→ **WHAT THE EXERCISE ASKS**
Under this line are the records; write out word for word the part that begins at the line containing "Resultados de revisões" and ends at the line containing "prevenção da recorrência", and no more.
------ RECORDS TO PROCESS ------
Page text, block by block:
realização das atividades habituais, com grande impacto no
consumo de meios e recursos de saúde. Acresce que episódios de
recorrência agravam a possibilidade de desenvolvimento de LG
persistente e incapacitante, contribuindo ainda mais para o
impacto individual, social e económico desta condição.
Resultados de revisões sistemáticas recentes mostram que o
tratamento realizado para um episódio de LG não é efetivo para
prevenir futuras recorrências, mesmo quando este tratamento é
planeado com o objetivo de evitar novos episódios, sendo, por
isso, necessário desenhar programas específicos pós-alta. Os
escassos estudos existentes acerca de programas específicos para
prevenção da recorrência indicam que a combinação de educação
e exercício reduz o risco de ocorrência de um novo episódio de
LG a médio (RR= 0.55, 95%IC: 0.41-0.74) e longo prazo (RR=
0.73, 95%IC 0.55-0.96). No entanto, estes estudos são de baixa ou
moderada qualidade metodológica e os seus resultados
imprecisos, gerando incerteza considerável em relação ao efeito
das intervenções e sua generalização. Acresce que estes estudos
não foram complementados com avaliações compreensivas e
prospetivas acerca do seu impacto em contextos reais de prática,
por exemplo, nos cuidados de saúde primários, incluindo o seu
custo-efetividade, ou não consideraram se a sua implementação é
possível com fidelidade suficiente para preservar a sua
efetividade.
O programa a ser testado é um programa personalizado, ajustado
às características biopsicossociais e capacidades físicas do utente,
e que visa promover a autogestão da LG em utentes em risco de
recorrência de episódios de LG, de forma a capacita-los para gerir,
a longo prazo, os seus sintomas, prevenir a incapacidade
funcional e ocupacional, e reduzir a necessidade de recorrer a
------
→ **TASK SOLUTION**
Resultados de revisões sistemáticas recentes mostram que o
tratamento realizado para um episódio de LG não é efetivo para
prevenir futuras recorrências, mesmo quando este tratamento é
planeado com o objetivo de evitar novos episódios, sendo, por
isso, necessário desenhar programas específicos pós-alta. Os
escassos estudos existentes acerca de programas específicos para
prevenção da recorrência indicam que a combinação de educação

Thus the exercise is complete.